Exercise brief =
Your answer is to be every line of the material that includes the string "Възникна".

*** Records for this exercise ***

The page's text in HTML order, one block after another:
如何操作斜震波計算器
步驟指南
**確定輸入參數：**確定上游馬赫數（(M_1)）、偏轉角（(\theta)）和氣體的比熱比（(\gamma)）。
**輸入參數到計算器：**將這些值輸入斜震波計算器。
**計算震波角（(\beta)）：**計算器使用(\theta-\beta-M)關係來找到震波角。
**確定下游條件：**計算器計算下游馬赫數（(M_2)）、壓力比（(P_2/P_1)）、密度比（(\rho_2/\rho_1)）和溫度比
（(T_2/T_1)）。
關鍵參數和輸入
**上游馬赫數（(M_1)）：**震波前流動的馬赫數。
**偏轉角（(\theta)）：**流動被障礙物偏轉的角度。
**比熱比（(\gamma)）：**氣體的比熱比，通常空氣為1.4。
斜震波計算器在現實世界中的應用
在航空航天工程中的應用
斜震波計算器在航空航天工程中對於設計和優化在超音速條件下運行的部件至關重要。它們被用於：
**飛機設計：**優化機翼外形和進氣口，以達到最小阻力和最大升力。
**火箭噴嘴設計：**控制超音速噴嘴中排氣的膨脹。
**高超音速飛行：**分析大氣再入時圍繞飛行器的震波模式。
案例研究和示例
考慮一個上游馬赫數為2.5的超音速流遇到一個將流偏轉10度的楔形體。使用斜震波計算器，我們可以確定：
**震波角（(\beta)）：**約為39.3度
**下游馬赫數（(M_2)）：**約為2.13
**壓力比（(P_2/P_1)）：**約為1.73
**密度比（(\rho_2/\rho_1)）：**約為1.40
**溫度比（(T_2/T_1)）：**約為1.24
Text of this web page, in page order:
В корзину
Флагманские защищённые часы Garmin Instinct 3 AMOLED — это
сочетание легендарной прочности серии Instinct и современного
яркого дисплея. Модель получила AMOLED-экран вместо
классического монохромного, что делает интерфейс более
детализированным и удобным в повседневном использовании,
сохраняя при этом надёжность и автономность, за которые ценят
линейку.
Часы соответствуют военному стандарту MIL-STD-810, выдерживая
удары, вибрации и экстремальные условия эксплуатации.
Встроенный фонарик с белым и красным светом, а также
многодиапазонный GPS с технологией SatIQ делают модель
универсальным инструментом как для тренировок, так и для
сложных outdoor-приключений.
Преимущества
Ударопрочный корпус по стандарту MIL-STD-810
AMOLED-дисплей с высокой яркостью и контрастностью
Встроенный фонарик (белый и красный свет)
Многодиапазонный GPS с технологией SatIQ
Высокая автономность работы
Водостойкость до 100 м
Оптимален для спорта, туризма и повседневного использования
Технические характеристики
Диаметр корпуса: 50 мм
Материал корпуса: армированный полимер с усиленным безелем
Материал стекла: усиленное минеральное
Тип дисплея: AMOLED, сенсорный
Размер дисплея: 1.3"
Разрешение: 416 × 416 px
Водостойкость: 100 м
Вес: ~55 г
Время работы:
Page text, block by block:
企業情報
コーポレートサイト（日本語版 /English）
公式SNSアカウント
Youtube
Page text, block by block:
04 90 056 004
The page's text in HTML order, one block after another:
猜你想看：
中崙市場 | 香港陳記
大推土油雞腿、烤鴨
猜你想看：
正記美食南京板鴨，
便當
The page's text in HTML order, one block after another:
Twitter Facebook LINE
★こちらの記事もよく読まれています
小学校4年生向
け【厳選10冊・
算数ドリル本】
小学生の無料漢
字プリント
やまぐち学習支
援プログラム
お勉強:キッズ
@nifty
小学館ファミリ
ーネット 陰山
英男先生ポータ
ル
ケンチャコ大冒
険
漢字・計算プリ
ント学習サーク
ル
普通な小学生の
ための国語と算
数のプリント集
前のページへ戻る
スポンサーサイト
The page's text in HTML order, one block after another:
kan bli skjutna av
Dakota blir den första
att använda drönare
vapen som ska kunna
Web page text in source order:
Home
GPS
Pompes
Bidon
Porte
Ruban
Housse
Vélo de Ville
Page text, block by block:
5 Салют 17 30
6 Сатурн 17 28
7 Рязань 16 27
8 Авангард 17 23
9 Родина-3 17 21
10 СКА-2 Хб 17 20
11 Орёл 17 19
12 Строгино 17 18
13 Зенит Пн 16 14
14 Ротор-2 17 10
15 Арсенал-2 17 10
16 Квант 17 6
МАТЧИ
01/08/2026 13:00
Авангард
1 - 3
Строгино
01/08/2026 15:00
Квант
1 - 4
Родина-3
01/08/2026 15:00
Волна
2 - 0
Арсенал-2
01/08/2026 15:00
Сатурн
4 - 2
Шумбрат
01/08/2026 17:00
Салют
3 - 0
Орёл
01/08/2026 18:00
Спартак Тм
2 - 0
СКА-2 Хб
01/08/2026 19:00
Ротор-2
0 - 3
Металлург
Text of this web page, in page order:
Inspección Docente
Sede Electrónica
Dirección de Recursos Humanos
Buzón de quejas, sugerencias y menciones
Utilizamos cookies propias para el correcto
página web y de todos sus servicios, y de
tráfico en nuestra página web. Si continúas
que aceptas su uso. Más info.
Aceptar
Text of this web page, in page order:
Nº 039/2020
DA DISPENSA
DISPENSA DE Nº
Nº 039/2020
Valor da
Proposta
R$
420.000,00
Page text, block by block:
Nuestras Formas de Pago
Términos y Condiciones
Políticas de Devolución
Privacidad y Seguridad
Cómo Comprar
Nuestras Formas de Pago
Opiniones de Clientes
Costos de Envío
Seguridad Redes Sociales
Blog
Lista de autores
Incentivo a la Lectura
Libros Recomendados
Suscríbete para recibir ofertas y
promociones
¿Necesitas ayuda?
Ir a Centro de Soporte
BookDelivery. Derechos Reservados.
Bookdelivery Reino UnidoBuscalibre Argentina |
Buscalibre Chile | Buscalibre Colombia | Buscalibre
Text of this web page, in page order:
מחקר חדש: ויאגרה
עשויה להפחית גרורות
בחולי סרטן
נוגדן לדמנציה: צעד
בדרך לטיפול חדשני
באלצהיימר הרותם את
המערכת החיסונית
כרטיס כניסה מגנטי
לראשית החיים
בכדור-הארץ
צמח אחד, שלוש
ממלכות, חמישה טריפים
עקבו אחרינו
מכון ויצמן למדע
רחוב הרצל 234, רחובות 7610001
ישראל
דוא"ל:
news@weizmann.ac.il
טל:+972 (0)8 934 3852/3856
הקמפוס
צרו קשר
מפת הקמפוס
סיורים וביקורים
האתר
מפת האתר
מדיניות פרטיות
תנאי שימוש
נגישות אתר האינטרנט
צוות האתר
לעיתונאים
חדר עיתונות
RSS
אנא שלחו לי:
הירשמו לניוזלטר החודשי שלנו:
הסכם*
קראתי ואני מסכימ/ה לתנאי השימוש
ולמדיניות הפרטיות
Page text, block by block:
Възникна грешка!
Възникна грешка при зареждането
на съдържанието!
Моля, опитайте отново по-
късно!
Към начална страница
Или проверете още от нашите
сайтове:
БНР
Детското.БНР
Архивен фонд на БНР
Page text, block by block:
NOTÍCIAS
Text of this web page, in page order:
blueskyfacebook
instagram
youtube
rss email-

*** End of Records for this exercise ***

Answer area =
Възникна грешка!
Възникна грешка при зареждането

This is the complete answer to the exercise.